**EXERCISE AIM**
An exact copy of every record, with no pictures, please.

(Records contained in a dataset)
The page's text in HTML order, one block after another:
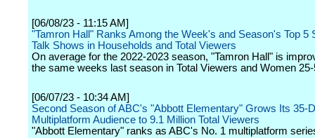
[06/08/23 - 11:15 AM]
"Tamron Hall" Ranks Among the Week's and Season's Top 5
Talk Shows in Households and Total Viewers
On average for the 2022-2023 season, "Tamron Hall" is
the same weeks last season in Total Viewers and Women
[06/07/23 - 10:34 AM]
Second Season of ABC's "Abbott Elementary" Grows Its 35-
Multiplatform Audience to 9.1 Million Total Viewers
"Abbott Elementary" ranks as ABC's No. 1 multiplatform
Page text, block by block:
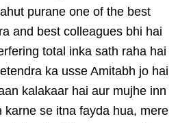
purane one of the best
and best colleagues bhi hai
total inka sath raha hai
ka usse Amitabh jo hai
kalakaar hai aur mujhe inn
karne se itna fayda hua, mere
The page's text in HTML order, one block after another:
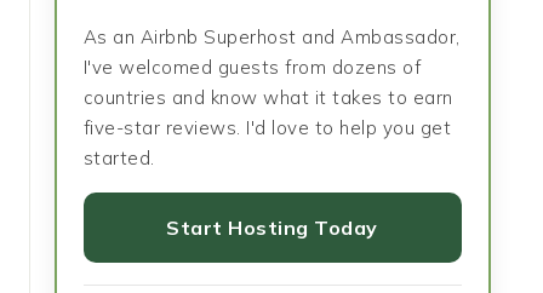
As an Airbnb Superhost and Ambassador,
I've welcomed guests from dozens of
countries and know what it takes to earn
five-star reviews. I'd love to help you get
started.
Start Hosting Today
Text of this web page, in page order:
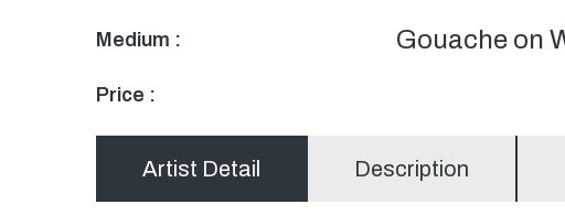
Medium : Gouache on
Price :
Artist Detail Description

**RESPONSE BOX**
The page's text in HTML order, one block after another:
[06/08/23 - 11:15 AM]
"Tamron Hall" Ranks Among the Week's and Season's Top 5
Talk Shows in Households and Total Viewers
On average for the 2022-2023 season, "Tamron Hall" is
the same weeks last season in Total Viewers and Women
[06/07/23 - 10:34 AM]
Second Season of ABC's "Abbott Elementary" Grows Its 35-
Multiplatform Audience to 9.1 Million Total Viewers
"Abbott Elementary" ranks as ABC's No. 1 multiplatform
Page text, block by block:
purane one of the best
and best colleagues bhi hai
total inka sath raha hai
ka usse Amitabh jo hai
kalakaar hai aur mujhe inn
karne se itna fayda hua, mere
The page's text in HTML order, one block after another:
As an Airbnb Superhost and Ambassador,
I've welcomed guests from dozens of
countries and know what it takes to earn
five-star reviews. I'd love to help you get
started.
Start Hosting Today
Text of this web page, in page order:
Medium : Gouache on
Price :
Artist Detail Description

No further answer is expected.